**Work instructions:**
Please copy the records below word for word, leaving out the pictures.

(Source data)
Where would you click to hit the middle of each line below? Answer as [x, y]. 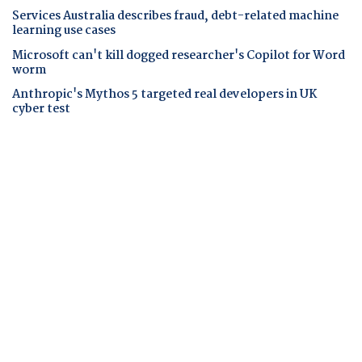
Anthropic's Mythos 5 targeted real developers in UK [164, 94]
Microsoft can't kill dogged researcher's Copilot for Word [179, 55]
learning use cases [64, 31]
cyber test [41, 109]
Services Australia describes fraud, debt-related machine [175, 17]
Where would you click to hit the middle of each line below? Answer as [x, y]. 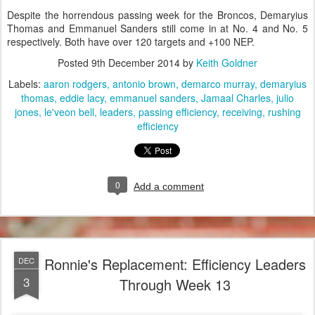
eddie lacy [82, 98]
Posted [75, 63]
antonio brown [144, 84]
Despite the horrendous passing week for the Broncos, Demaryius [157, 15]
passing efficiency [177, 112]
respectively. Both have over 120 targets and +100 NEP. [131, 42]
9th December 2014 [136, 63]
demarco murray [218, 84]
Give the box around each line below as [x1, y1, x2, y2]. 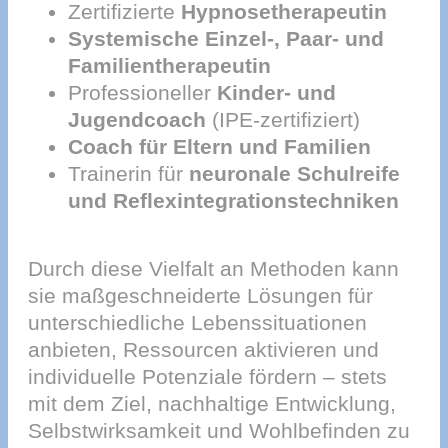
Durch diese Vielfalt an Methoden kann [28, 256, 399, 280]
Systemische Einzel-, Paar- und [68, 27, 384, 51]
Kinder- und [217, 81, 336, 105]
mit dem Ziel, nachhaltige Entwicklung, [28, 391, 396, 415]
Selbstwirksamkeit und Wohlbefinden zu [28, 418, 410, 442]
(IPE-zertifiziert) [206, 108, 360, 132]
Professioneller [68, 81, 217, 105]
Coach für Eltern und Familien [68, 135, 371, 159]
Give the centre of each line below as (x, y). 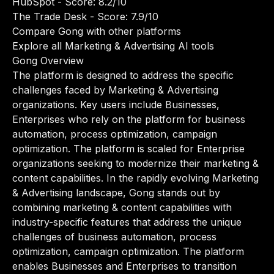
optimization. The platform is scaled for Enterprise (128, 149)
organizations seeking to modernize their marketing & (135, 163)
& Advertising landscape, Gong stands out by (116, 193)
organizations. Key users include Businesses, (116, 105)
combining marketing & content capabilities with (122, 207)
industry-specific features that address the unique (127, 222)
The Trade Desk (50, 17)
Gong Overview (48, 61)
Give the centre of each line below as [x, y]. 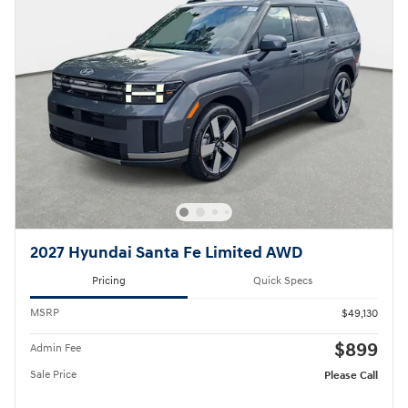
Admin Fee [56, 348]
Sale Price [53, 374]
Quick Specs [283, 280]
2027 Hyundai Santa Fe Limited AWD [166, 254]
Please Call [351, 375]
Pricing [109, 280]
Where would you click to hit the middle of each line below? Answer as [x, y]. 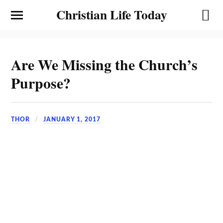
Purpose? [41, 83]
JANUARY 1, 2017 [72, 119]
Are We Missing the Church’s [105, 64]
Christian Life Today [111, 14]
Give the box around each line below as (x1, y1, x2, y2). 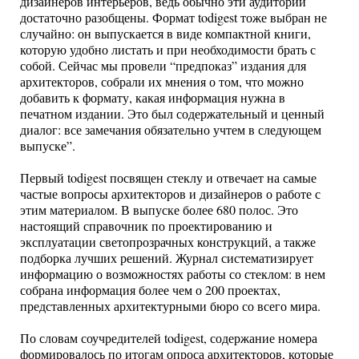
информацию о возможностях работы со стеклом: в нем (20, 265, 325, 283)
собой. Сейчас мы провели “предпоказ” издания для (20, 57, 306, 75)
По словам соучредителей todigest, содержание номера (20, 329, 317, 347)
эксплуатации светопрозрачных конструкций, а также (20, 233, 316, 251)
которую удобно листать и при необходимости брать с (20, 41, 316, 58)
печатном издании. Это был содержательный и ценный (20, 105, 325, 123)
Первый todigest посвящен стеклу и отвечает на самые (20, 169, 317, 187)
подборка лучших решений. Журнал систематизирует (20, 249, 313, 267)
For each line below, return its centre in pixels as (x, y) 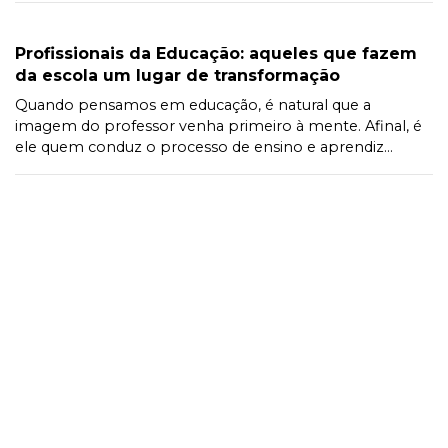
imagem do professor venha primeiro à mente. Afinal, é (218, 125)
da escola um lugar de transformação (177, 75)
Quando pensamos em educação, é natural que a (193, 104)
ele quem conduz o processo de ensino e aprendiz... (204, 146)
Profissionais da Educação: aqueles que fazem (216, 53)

**Worked solution:**
Where would you click to hit the middle of each line below? Answer as [x, y]. 
Anthropic's Mythos 5 targeted real developers in UK [164, 94]
Microsoft can't kill dogged researcher's Copilot for Word [179, 55]
learning use cases [64, 31]
cyber test [41, 109]
Services Australia describes fraud, debt-related machine [175, 17]
Where would you click to hit the middle of each line below? Answer as [x, y]. 
eddie lacy [82, 98]
Posted [75, 63]
antonio brown [144, 84]
Despite the horrendous passing week for the Broncos, Demaryius [157, 15]
passing efficiency [177, 112]
respectively. Both have over 120 targets and +100 NEP. [131, 42]
9th December 2014 [136, 63]
demarco murray [218, 84]
Give the box around each line below as [x1, y1, x2, y2]. 
Durch diese Vielfalt an Methoden kann [28, 256, 399, 280]
Systemische Einzel-, Paar- und [68, 27, 384, 51]
Kinder- und [217, 81, 336, 105]
mit dem Ziel, nachhaltige Entwicklung, [28, 391, 396, 415]
Selbstwirksamkeit und Wohlbefinden zu [28, 418, 410, 442]
(IPE-zertifiziert) [206, 108, 360, 132]
Professioneller [68, 81, 217, 105]
Coach für Eltern und Familien [68, 135, 371, 159]
Give the centre of each line below as (x, y). 
optimization. The platform is scaled for Enterprise (128, 149)
organizations seeking to modernize their marketing & (135, 163)
& Advertising landscape, Gong stands out by (116, 193)
organizations. Key users include Businesses, (116, 105)
combining marketing & content capabilities with (122, 207)
industry-specific features that address the unique (127, 222)
The Trade Desk (50, 17)
Gong Overview (48, 61)
Give the centre of each line below as [x, y]. 
Admin Fee [56, 348]
Sale Price [53, 374]
Quick Specs [283, 280]
2027 Hyundai Santa Fe Limited AWD [166, 254]
Please Call [351, 375]
Pricing [109, 280]
Where would you click to hit the middle of each line below? Answer as [x, y]. 
Purpose? [41, 83]
JANUARY 1, 2017 [72, 119]
Are We Missing the Church’s [105, 64]
Christian Life Today [111, 14]
Give the box around each line below as (x1, y1, x2, y2). 
информацию о возможностях работы со стеклом: в нем (20, 265, 325, 283)
собой. Сейчас мы провели “предпоказ” издания для (20, 57, 306, 75)
По словам соучредителей todigest, содержание номера (20, 329, 317, 347)
эксплуатации светопрозрачных конструкций, а также (20, 233, 316, 251)
которую удобно листать и при необходимости брать с (20, 41, 316, 58)
печатном издании. Это был содержательный и ценный (20, 105, 325, 123)
Первый todigest посвящен стеклу и отвечает на самые (20, 169, 317, 187)
подборка лучших решений. Журнал систематизирует (20, 249, 313, 267)
For each line below, return its centre in pixels as (x, y) 
imagem do professor venha primeiro à mente. Afinal, é (218, 125)
da escola um lugar de transformação (177, 75)
Quando pensamos em educação, é natural que a (193, 104)
ele quem conduz o processo de ensino e aprendiz... (204, 146)
Profissionais da Educação: aqueles que fazem (216, 53)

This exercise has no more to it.